The positive story will win

These are tricky times and a lot could go wrong if economic policies are mismanaged but my feeling is that we will muddle through this phase because the positive BRIC story will win through over the negative sub-prime story.

However, a recession will eventually come and I will be on the look out for that unavoidable eventuality in the year or so ahead.

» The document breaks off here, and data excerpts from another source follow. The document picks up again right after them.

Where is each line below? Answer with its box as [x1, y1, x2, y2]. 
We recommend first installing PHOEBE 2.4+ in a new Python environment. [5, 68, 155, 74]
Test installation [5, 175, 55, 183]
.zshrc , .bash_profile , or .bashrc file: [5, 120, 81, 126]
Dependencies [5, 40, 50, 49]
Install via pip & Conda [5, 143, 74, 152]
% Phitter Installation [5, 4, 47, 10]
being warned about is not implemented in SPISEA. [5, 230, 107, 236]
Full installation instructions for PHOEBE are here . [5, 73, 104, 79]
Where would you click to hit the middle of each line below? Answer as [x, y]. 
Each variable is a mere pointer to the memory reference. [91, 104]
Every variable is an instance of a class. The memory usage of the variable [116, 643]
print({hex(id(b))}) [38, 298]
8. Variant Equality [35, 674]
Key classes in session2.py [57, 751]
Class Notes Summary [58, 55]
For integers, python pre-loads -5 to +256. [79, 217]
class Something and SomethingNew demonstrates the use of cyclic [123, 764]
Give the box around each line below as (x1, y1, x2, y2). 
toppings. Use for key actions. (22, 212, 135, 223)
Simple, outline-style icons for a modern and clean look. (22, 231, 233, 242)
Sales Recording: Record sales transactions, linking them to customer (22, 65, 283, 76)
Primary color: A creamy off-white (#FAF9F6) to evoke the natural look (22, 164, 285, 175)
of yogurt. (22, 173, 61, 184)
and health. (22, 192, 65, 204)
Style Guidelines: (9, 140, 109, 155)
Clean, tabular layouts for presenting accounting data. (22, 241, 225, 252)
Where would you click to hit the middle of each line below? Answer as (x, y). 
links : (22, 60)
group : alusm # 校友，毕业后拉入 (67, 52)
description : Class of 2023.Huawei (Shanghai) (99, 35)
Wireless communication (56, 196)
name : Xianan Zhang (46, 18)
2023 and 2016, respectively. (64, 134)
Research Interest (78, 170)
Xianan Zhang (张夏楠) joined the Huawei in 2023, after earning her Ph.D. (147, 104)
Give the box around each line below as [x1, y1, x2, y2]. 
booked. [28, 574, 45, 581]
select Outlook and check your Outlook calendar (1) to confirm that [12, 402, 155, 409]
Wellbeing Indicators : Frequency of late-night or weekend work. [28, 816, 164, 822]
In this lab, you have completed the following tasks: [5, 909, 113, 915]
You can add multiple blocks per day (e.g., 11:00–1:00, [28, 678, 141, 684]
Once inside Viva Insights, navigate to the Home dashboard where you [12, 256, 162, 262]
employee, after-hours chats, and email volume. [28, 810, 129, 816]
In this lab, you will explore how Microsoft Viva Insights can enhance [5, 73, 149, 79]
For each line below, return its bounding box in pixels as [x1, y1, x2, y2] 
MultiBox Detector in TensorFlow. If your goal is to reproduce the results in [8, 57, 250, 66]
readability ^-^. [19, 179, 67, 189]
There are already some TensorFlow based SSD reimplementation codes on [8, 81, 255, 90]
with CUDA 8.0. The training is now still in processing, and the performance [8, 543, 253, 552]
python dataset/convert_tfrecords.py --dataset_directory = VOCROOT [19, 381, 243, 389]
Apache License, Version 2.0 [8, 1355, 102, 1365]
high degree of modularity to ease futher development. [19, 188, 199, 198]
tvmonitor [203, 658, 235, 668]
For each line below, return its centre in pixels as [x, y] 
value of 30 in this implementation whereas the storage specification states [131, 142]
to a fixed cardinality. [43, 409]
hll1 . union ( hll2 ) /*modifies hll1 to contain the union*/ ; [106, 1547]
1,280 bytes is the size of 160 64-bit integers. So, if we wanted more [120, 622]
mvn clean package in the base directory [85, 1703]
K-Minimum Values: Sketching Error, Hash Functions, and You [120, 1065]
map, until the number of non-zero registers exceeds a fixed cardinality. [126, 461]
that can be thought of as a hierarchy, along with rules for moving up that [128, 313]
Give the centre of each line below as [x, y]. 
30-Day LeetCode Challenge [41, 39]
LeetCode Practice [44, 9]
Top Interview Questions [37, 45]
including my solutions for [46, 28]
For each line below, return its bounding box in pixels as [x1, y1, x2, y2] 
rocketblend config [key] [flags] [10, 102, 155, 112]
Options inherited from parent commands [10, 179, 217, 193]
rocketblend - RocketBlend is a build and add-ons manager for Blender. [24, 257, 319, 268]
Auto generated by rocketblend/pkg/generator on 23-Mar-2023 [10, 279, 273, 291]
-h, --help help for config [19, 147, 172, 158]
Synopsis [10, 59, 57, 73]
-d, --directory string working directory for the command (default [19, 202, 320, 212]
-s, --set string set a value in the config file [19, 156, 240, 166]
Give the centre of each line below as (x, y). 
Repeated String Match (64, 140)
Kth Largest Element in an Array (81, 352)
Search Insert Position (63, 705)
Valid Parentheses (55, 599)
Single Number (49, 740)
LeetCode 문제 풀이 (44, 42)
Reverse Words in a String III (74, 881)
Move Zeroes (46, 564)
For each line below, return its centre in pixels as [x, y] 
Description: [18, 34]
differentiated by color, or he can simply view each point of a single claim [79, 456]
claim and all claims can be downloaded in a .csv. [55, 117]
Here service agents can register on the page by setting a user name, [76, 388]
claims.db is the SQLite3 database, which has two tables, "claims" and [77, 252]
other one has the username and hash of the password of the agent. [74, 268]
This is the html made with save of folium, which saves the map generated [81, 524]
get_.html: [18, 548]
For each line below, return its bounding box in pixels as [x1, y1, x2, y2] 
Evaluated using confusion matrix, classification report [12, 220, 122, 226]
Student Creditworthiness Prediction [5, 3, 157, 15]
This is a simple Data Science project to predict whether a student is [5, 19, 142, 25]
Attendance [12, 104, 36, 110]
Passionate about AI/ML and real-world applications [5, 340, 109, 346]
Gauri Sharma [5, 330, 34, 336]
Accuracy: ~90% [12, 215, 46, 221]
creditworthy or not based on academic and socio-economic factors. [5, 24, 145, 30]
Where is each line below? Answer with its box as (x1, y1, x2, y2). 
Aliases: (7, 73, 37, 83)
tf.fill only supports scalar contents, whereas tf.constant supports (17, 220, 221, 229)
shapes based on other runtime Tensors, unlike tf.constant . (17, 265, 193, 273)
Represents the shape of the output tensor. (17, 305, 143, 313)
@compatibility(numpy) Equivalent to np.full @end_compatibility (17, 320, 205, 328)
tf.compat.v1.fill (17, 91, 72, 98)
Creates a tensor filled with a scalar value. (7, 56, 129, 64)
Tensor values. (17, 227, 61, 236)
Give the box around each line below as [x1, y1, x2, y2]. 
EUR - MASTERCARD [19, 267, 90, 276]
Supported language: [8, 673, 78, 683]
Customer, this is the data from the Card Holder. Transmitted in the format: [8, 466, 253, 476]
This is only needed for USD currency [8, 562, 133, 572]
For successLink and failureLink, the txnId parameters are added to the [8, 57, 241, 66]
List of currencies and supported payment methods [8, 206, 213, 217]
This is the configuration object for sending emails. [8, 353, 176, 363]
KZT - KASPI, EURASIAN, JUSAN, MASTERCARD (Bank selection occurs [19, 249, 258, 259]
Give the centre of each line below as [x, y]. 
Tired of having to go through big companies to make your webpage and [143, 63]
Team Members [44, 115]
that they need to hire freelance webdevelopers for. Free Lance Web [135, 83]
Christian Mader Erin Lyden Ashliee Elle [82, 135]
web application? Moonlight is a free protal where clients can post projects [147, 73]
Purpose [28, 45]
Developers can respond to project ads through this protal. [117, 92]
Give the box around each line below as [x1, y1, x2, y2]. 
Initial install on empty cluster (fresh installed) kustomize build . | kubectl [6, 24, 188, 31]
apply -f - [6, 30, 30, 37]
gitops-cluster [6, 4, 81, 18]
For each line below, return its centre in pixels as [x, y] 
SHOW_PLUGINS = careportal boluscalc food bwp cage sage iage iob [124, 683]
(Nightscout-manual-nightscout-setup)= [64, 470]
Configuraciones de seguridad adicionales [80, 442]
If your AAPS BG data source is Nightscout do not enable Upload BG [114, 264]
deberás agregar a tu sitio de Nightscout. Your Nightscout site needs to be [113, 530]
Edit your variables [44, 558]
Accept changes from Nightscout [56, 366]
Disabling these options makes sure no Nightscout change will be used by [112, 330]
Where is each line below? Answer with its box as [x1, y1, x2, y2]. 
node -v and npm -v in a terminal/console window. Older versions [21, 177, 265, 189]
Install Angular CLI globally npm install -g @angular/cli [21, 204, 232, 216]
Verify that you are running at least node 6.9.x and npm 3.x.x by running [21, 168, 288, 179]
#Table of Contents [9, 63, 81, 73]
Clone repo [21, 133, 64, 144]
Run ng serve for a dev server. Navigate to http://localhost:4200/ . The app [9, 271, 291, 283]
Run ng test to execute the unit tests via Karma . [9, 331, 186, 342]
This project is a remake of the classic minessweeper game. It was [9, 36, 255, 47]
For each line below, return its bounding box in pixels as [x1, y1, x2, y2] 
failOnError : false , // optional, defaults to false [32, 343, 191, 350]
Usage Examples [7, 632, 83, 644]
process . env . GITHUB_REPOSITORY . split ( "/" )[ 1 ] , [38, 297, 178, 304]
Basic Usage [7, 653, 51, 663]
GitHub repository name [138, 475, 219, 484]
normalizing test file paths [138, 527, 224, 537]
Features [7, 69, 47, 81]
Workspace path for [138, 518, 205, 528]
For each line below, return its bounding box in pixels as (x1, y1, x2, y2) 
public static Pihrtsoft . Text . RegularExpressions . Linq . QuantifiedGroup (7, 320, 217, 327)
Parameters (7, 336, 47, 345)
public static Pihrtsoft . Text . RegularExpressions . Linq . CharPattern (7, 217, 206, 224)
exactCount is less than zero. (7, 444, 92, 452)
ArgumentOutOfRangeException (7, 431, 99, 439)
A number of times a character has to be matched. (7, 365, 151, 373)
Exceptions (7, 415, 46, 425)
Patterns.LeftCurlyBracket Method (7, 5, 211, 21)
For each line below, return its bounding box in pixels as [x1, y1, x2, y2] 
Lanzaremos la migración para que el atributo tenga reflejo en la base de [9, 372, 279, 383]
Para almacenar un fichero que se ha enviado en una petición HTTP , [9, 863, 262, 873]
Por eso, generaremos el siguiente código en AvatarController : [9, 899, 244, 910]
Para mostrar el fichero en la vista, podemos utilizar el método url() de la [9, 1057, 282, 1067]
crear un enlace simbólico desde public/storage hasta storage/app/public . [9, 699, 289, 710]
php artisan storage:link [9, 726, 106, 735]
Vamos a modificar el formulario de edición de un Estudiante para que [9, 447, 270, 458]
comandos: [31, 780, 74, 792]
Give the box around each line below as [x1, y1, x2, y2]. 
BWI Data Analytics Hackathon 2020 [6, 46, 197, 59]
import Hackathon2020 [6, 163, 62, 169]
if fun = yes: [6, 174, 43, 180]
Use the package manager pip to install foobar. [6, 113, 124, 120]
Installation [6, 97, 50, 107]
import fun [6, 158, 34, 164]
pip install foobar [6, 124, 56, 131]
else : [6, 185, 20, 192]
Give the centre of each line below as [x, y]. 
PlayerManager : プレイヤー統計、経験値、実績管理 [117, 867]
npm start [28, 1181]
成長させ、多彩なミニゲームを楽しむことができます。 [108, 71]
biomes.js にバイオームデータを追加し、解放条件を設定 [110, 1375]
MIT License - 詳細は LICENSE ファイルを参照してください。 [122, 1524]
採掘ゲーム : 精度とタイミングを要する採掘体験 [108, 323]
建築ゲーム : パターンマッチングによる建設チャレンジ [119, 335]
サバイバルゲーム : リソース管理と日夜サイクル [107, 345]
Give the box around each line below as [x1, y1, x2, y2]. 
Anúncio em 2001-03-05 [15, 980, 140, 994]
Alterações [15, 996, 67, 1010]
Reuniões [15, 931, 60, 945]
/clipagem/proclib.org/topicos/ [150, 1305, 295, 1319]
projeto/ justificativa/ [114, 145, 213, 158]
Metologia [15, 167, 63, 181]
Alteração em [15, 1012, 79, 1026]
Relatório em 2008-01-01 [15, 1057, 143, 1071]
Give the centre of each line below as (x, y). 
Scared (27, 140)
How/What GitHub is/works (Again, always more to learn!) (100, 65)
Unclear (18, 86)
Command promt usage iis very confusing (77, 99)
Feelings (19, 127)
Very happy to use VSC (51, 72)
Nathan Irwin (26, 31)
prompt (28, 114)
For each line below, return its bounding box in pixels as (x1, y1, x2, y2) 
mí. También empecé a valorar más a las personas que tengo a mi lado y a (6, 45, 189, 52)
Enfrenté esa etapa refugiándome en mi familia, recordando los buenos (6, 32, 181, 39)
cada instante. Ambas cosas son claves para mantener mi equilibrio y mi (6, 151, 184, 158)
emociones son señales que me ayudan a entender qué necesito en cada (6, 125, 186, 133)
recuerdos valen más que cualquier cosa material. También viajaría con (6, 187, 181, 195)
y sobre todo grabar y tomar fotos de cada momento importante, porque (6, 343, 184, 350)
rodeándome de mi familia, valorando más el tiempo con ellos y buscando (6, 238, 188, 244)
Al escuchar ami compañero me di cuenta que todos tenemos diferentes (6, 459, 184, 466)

Right now the forward price/earnings numbers for the overall stock market are well below 20, which is when I start getting a little panicky. This is another reason why I’m still looking for good companies that have been over-sold.

Word of warning

One other word of warning in case you’re different to me. I’m investing for the long-term. I buy great businesses with fantastic outlooks and if the market marks them down in the short-term because everyone is spooked or because short-term traders can sell today to buy tomorrow when the share price falls, it doesn’t bother me. In fact, it’s a buying opportunity.

I have houses that I’m glad I didn’t have to sell two years ago and I’m doubly glad about their value today. I have the same attitude to my quality shares.